What needs to be done: Exactly the lines from the one containing "ordered and unordered lists (24, 78, 140, 91)" through the one containing "ankitsultana/researcher ) [6, 23, 70, 30]" in the listing below are to be copied, with the pictures left out.

=== Records supplied ===

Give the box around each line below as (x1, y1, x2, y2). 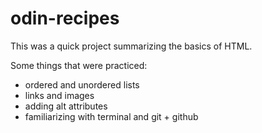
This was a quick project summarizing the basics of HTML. (10, 40, 253, 52)
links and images (24, 89, 95, 101)
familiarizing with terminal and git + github (24, 110, 199, 122)
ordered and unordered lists (24, 78, 140, 91)
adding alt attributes (24, 100, 108, 112)
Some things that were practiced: (10, 59, 148, 71)
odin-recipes (10, 7, 120, 30)
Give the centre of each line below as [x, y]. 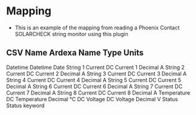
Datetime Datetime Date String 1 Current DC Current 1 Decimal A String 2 [96, 67]
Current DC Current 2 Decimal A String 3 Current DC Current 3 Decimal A [97, 74]
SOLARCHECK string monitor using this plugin [71, 34]
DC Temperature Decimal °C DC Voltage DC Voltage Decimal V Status [92, 99]
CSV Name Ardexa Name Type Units [75, 53]
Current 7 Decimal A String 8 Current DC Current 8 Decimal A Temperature [98, 93]
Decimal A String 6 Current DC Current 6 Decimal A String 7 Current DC [94, 86]
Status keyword [25, 105]
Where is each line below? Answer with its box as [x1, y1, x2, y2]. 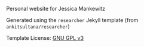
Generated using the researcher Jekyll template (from [6, 17, 139, 23]
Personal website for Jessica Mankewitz [6, 5, 106, 12]
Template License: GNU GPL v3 [6, 35, 84, 41]
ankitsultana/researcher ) [6, 23, 70, 30]
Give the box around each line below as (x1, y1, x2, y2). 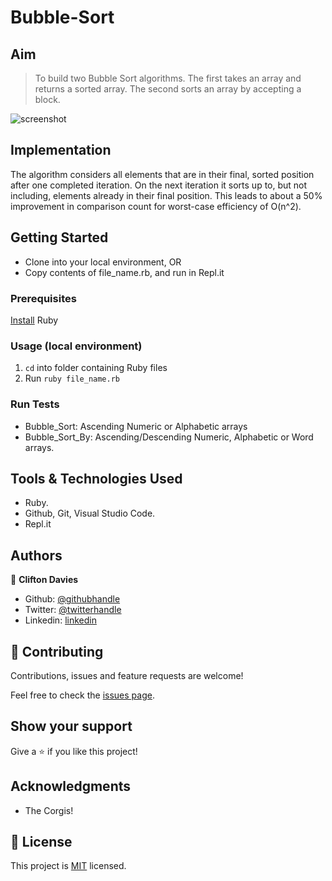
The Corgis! (24, 804, 74, 816)
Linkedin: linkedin (24, 614, 97, 626)
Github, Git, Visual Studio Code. (24, 507, 156, 520)
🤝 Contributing (10, 643, 104, 660)
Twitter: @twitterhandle (24, 604, 122, 616)
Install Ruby (10, 314, 59, 326)
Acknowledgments (10, 778, 132, 795)
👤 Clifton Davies (10, 574, 79, 586)
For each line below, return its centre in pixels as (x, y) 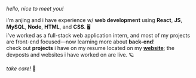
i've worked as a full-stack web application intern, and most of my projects (98, 35)
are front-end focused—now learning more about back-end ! (80, 42)
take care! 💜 (21, 68)
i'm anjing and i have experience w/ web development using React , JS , (94, 20)
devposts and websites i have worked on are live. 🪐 (70, 55)
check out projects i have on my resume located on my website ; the (91, 48)
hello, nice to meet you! (35, 9)
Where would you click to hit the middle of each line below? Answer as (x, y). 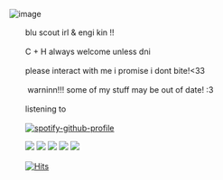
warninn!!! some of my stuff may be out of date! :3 (120, 90)
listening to (46, 109)
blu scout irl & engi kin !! (70, 32)
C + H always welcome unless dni (88, 51)

===

Response below:
ordered and unordered lists (24, 78, 140, 91)
adding alt attributes (24, 100, 108, 112)
Some things that were practiced: (10, 59, 148, 71)
odin-recipes (10, 7, 120, 30)
Give the centre of each line below as [x, y]. 
Datetime Datetime Date String 1 Current DC Current 1 Decimal A String 2 [96, 67]
Current DC Current 2 Decimal A String 3 Current DC Current 3 Decimal A [97, 74]
SOLARCHECK string monitor using this plugin [71, 34]
DC Temperature Decimal °C DC Voltage DC Voltage Decimal V Status [92, 99]
CSV Name Ardexa Name Type Units [75, 53]
Current 7 Decimal A String 8 Current DC Current 8 Decimal A Temperature [98, 93]
Decimal A String 6 Current DC Current 6 Decimal A String 7 Current DC [94, 86]
Status keyword [25, 105]
Where is each line below? Answer with its box as [x1, y1, x2, y2]. 
Generated using the researcher Jekyll template (from [6, 17, 139, 23]
Personal website for Jessica Mankewitz [6, 5, 106, 12]
Template License: GNU GPL v3 [6, 35, 84, 41]
ankitsultana/researcher ) [6, 23, 70, 30]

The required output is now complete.